12.2 Termination under this clause shall not affect the Licensor’s other rights or remedies.


13.1 In return for the license grant described in this License Agreement, the Licensee must pay the license fee once immediately upon conclusion of this Agreement.


14.1 The Licensee may not assign any rights under this License Agreement without the prior written consent of the Licensor.

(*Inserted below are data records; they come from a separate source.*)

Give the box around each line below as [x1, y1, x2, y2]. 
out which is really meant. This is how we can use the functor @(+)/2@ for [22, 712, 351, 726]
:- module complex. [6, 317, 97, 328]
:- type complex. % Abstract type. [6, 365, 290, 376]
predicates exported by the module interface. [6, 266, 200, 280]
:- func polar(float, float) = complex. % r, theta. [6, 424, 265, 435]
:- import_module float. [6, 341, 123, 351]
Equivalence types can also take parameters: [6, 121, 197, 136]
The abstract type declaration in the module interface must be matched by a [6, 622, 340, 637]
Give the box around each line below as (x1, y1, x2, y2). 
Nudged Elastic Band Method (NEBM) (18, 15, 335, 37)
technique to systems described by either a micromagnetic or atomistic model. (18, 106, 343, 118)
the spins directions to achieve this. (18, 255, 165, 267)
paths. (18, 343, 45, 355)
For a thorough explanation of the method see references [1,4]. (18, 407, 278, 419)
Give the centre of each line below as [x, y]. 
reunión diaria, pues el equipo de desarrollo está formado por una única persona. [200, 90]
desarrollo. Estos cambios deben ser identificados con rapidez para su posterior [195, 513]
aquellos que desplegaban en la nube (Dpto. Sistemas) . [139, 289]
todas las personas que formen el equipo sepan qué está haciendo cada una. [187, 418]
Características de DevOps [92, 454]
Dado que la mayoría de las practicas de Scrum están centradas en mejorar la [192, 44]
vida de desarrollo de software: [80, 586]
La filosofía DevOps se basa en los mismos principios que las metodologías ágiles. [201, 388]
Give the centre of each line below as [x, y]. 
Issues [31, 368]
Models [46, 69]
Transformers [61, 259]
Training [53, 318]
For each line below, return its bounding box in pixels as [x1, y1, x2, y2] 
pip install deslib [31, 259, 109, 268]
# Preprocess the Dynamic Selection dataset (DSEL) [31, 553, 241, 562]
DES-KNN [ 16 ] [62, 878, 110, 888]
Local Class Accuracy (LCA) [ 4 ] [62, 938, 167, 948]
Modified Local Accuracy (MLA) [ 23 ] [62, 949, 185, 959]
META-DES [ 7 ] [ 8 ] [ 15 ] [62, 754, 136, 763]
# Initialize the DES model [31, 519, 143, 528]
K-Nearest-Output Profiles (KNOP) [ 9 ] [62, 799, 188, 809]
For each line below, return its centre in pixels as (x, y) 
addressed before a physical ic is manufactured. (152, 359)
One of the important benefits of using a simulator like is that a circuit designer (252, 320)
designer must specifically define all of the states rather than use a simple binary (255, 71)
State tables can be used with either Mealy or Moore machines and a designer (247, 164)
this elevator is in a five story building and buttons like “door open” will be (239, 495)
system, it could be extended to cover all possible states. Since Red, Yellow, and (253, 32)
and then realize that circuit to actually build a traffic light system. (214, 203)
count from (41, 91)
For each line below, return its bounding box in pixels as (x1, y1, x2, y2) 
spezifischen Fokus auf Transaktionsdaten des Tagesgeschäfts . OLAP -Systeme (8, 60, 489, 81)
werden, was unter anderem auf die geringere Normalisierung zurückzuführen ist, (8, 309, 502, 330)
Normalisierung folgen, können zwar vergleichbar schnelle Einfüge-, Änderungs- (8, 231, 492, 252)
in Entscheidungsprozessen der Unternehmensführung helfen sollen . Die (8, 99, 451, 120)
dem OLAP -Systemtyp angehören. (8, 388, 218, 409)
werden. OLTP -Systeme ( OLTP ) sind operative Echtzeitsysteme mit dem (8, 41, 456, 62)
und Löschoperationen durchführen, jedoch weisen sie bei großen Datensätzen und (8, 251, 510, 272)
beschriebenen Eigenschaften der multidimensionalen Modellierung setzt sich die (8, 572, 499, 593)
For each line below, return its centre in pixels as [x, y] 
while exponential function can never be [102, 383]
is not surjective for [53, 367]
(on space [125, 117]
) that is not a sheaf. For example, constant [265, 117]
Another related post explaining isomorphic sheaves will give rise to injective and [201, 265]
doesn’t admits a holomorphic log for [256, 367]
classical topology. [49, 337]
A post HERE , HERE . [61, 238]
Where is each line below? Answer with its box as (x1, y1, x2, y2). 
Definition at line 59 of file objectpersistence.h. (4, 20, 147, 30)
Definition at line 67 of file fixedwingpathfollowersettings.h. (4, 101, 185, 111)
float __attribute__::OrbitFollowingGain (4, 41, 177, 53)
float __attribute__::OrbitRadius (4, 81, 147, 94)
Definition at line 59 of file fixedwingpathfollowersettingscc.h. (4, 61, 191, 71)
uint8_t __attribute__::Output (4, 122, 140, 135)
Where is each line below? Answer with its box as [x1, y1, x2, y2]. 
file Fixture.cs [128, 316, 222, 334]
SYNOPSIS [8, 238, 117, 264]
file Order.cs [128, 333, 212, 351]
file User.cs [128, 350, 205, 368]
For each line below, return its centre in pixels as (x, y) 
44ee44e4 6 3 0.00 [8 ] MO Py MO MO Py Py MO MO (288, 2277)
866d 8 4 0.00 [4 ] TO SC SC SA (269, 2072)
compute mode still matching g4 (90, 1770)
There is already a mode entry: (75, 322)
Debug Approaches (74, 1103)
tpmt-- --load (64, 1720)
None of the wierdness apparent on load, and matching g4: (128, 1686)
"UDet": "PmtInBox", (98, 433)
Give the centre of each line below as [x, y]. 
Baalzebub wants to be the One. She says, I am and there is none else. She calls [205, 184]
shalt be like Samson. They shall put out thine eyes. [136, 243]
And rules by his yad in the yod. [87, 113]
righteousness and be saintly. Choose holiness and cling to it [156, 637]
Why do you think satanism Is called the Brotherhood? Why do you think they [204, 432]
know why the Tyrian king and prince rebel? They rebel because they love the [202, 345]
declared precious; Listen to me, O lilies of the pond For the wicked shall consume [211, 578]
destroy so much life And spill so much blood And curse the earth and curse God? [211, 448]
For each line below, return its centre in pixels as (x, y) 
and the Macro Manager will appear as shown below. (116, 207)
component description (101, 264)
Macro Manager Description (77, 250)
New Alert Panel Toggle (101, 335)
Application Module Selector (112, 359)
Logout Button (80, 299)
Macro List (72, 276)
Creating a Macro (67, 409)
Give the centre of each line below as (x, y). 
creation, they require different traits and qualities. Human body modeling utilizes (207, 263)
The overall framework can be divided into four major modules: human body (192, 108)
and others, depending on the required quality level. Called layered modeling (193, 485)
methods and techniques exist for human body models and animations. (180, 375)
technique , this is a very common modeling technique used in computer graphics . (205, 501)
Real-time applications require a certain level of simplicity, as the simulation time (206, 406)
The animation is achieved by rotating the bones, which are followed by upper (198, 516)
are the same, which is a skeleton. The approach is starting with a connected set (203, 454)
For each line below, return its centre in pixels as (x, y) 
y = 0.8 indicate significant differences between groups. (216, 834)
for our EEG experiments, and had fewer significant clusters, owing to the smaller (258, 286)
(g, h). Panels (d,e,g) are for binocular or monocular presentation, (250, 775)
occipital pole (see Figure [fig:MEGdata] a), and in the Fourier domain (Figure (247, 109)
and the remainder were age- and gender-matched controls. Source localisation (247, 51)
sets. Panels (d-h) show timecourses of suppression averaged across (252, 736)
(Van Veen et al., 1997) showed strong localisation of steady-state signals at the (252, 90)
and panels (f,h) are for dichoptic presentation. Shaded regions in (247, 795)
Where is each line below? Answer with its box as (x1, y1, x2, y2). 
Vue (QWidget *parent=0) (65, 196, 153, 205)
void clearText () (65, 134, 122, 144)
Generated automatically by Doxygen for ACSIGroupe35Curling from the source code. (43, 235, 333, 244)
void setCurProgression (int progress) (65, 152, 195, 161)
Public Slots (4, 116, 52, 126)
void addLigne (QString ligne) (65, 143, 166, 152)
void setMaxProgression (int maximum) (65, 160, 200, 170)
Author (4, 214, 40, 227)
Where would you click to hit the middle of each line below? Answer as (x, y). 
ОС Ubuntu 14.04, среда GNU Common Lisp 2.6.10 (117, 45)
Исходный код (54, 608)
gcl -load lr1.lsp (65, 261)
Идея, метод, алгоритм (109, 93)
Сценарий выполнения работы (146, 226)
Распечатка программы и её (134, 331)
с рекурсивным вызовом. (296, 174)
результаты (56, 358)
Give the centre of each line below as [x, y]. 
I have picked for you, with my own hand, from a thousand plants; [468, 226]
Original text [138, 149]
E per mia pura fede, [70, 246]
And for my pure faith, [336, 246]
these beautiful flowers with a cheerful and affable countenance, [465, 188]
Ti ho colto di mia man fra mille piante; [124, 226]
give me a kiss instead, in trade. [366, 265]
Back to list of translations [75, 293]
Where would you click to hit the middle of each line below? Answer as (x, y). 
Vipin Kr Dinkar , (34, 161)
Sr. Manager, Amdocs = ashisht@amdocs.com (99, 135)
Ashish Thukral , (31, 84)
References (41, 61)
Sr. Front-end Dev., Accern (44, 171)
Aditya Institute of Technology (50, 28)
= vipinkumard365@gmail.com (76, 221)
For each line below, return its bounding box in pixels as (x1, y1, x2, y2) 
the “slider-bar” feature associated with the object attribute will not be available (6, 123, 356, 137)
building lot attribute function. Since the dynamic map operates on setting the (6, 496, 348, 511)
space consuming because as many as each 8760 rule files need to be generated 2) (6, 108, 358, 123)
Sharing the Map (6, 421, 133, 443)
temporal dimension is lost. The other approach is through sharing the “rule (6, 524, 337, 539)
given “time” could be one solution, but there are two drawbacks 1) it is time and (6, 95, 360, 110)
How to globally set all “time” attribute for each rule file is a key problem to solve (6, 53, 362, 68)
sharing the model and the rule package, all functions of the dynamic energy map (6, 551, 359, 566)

15. license conditions “Web” for the asset (here “File”)

Use of the file

Exclusively on the Internet

Dimensions of the file (px)

Up to 1500 px

Maximum resolution

Up to 72 dpi

Right of withdrawal


Max. Number of prints

0 (zero)

Pressure on products that are offered for sale



The license is issued for a period of 3 years.

16 SALVATORY clause

16.1 The parties recognize the uncertainty of law with respect to certain provisions of this Agreement and expressly agree that this Agreement is binding and shall be construed so as to make its provisions valid and enforceable to the fullest extent permitted by applicable law. To the extent that any provision of this Agreement is held by a court of competent jurisdiction to be invalid or unenforceable, such provision shall be deleted from this Agreement or modified so as to be enforceable and the validity and enforceability of the remaining provisions of such provision and this Agreement shall not be affected.


17.1 This Agreement constitutes the entire agreement between the parties and supersedes all prior agreements, representations or understandings, whether oral or written.